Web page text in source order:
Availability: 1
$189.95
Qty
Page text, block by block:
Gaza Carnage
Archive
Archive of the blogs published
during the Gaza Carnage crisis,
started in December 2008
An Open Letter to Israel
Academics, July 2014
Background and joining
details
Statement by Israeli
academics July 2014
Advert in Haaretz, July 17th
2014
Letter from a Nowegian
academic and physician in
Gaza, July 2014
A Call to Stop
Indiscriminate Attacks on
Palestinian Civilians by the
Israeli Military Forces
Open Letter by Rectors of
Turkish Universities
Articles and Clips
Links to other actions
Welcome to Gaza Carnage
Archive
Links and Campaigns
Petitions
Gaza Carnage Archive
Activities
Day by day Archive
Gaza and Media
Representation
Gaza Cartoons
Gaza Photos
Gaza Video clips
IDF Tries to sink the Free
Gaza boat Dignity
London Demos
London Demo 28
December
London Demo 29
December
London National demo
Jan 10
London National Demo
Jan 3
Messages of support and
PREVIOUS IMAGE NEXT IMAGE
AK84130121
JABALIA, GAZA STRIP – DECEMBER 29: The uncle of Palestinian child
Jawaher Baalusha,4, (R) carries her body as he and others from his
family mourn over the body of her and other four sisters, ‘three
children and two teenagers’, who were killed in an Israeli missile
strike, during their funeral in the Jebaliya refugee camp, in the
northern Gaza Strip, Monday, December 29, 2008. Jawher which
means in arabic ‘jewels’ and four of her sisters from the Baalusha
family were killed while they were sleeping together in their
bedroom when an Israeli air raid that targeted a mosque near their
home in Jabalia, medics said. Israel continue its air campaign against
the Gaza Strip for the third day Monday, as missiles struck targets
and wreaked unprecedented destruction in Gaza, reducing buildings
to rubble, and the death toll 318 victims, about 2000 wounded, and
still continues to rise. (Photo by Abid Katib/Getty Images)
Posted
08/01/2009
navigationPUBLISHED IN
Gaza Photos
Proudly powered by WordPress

● **Exercise details**
Each record above is to be given again without any change to its wording.

● **Response to the exercise**
Web page text in source order:
Availability: 1
$189.95
Qty
Page text, block by block:
Gaza Carnage
Archive
Archive of the blogs published
during the Gaza Carnage crisis,
started in December 2008
An Open Letter to Israel
Academics, July 2014
Background and joining
details
Statement by Israeli
academics July 2014
Advert in Haaretz, July 17th
2014
Letter from a Nowegian
academic and physician in
Gaza, July 2014
A Call to Stop
Indiscriminate Attacks on
Palestinian Civilians by the
Israeli Military Forces
Open Letter by Rectors of
Turkish Universities
Articles and Clips
Links to other actions
Welcome to Gaza Carnage
Archive
Links and Campaigns
Petitions
Gaza Carnage Archive
Activities
Day by day Archive
Gaza and Media
Representation
Gaza Cartoons
Gaza Photos
Gaza Video clips
IDF Tries to sink the Free
Gaza boat Dignity
London Demos
London Demo 28
December
London Demo 29
December
London National demo
Jan 10
London National Demo
Jan 3
Messages of support and
PREVIOUS IMAGE NEXT IMAGE
AK84130121
JABALIA, GAZA STRIP – DECEMBER 29: The uncle of Palestinian child
Jawaher Baalusha,4, (R) carries her body as he and others from his
family mourn over the body of her and other four sisters, ‘three
children and two teenagers’, who were killed in an Israeli missile
strike, during their funeral in the Jebaliya refugee camp, in the
northern Gaza Strip, Monday, December 29, 2008. Jawher which
means in arabic ‘jewels’ and four of her sisters from the Baalusha
family were killed while they were sleeping together in their
bedroom when an Israeli air raid that targeted a mosque near their
home in Jabalia, medics said. Israel continue its air campaign against
the Gaza Strip for the third day Monday, as missiles struck targets
and wreaked unprecedented destruction in Gaza, reducing buildings
to rubble, and the death toll 318 victims, about 2000 wounded, and
still continues to rise. (Photo by Abid Katib/Getty Images)
Posted
08/01/2009
navigationPUBLISHED IN
Gaza Photos
Proudly powered by WordPress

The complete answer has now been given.